The Simple Network Management Protocol (SNMP) has been a key part of managing network devices in the data centre for some time. It really is a pretty simple protocol to work with (hence the name), and I think it’s underrated as a key tool for monitoring unusual events. Unfortunately, SNMP has had some issues over time. One of these has been sending out a lot of information over the network in an insecure fashion. SNMP v3 was developed to address this. Another issue has been that Joe Sysadmin doesn’t always take the time to configure custom strings to use in the environment with the devices he’s trying to manage. Instead, the default “public” community string is left configured on the devices with more access than is required. This kind of behaviour drives information security folks nuts, and has operations staff questioning whether SNMP is worth the hassle.

SNMP is an extremely flexible solution that provides a robust framework with which you can leverage things like vendor-specific management information base (MIB) files. You can use these to provide both read-only and write access to networked devices. The advantage to this approach is that you can feed information into your management system that provides useful insights, rather than simply showing whether the device is up or down.

Following on from this, alerting that aligns with your devices gives you a better chance of identifying unusual issues in your environment. You could, for example, set your devices to send a trap when local user credentials are used to log in to a device rather than directory credentials. This type of activity may indicate that someone’s up to no good in your environment.
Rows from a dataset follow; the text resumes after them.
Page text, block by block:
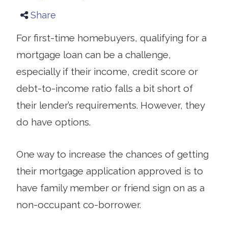
Share
For first-time homebuyers, qualifying for a
mortgage loan can be a challenge,
especially if their income, credit score or
debt-to-income ratio falls a bit short of
their lender’s requirements. However, they
do have options.
One way to increase the chances of getting
their mortgage application approved is to
have family member or friend sign on as a
non-occupant co-borrower.

Security in your environment isn’t just about people cracking device credentials, though. It’s also about having devices available to provide the appropriate services to applications and their users. Configuring devices to send meaningful information via SNMP as issues occur can be a great way to get to minor problems before they become major issues. If one of your two firewall devices has suffered a failure, your infrastructure is compromised and you need to address the problem. I’ve seen plenty of situations where internal systems failures go unnoticed for far too long, leading to reduced performance in the environment and angst for both the operations staff and end-users. But people don’t just become unhappy with the infrastructure. They start to use workarounds to get their work done, which can involve unsafe practices such as storing unsecured corporate data in personal mailboxes or on publicly accessible file sharing sites.
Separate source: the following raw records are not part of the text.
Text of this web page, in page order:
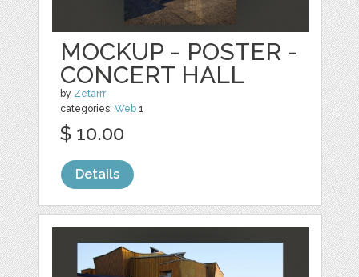
MOCKUP - POSTER -
CONCERT HALL
by Zetarrr
categories:Web 1
$ 10.00
Details

A lot of people would agree that data centre operations can be a difficult thing to do well, particularly at a large scale. There always seems to be some device or another that’s run out of capacity, has a failed component, or has simply stopped doing what it’s meant to do. That’s why tools such as SNMP and syslog can help tremendously with keeping things under control in the DC. There’s a wide range of management systems available in the marketplace that can be used to do some pretty cool stuff with SNMP. Most device that can be deployed in a 19” rack can speak SNMP and syslog, so why not get as much information about what’s happening in your environment as you can? The investment in effort upfront can save you a lot of time and headaches down the trick when things invariably go awry.
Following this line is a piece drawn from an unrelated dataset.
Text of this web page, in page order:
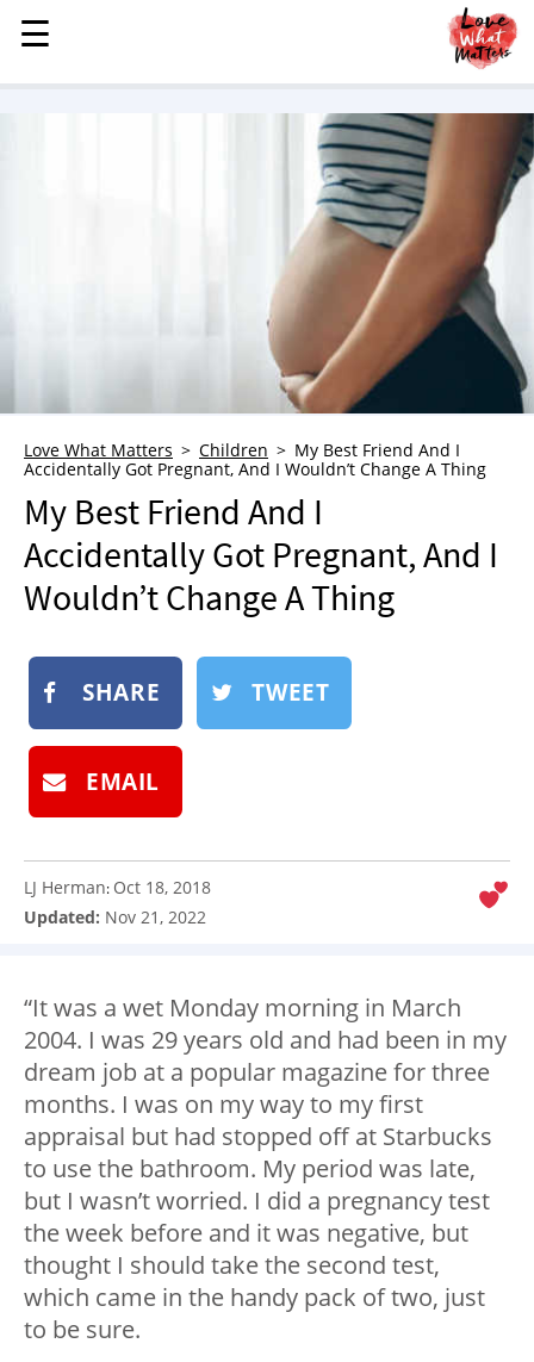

  • Some vendors seem to be moving on from SNMP.  Microsoft seemed to give it half-hearted support at best.  Cisco Meraki seems to thumb its nose at SNMP.

  • I agree - it can be a pain to have everything talking sensibly. And often it feels like no matter how much effort you put in to it, some vendor will invariably turn up with some weird MIBs and send a bunch of gibberish out there. Still, I think the effort is worth it mostly emoticons_happy.png

  • I agree here.  Since traps and / or syslog are UDP there's no guarantee you will ever get that message.  If you poll you can at least hope that the next polling cycle will detect whatever was missed.  As a whole all monitoring usually ends up as secondary to other work and an "I'll get to that when I get a chance" attitude.  Proper monitoring is complicated and time consuming to set up but worth the effort.  I agree that SNMP will not be going away for a long time as nearly every device supports it.  Plus the data that can be collected, aggregated and analyzed by a single system like NPM is hugely important especially as the size of the network and the number of devices grows.

  • I don't think it's going anywhere soon, but your point about what to use is certainly valid. I think it's a combination of experience and guidance from the device vendors. Which sounds less exact than I'd like it to be.